= ACTION ITEM =
Only certain lines below are wanted: those starting at the line containing "ARG_TYPE 0 INT" and ending at the line containing "Now do the same", both included, each retyped exactly.

============================================================

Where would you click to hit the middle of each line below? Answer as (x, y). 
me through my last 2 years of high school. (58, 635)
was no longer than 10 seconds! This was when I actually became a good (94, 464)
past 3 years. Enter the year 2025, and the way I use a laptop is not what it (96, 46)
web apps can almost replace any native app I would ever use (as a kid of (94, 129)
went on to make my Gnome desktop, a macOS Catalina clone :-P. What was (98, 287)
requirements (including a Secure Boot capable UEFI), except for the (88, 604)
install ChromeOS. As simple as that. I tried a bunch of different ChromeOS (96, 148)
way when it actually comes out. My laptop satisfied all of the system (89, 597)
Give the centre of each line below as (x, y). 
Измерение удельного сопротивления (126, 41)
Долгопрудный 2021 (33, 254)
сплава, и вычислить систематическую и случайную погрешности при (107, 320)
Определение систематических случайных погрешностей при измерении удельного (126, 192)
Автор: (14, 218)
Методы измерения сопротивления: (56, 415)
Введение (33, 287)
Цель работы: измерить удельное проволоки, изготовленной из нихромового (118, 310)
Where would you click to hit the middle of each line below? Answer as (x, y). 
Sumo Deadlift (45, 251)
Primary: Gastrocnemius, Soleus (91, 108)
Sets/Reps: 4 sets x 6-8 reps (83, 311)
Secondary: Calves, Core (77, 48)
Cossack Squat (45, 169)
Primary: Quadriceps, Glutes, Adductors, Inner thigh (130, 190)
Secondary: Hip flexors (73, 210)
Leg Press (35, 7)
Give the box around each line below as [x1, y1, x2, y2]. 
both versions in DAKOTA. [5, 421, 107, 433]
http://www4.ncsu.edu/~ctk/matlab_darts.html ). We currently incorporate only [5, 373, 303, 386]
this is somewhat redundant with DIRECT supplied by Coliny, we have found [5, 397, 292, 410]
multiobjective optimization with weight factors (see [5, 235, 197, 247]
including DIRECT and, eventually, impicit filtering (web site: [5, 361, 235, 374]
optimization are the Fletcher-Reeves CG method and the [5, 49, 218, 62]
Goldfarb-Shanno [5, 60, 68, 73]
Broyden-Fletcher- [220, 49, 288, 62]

============================================================

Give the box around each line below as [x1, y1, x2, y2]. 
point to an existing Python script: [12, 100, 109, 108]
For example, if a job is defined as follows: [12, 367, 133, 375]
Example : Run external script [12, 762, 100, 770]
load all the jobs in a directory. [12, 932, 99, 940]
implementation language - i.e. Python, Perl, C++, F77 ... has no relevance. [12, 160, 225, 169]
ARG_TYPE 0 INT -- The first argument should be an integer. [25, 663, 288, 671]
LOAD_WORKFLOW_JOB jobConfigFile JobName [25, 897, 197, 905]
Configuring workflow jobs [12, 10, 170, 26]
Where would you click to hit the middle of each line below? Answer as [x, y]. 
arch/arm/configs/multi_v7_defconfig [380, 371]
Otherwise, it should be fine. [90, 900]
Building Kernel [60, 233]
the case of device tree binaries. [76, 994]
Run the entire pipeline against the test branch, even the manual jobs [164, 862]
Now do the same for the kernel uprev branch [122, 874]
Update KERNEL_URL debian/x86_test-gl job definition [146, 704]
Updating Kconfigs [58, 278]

============================================================

= EXERCISE SOLUTION =
ARG_TYPE 0 INT -- The first argument should be an integer. [25, 663, 288, 671]
LOAD_WORKFLOW_JOB jobConfigFile JobName [25, 897, 197, 905]
Configuring workflow jobs [12, 10, 170, 26]
Where would you click to hit the middle of each line below? Answer as [x, y]. 
arch/arm/configs/multi_v7_defconfig [380, 371]
Otherwise, it should be fine. [90, 900]
Building Kernel [60, 233]
the case of device tree binaries. [76, 994]
Run the entire pipeline against the test branch, even the manual jobs [164, 862]
Now do the same for the kernel uprev branch [122, 874]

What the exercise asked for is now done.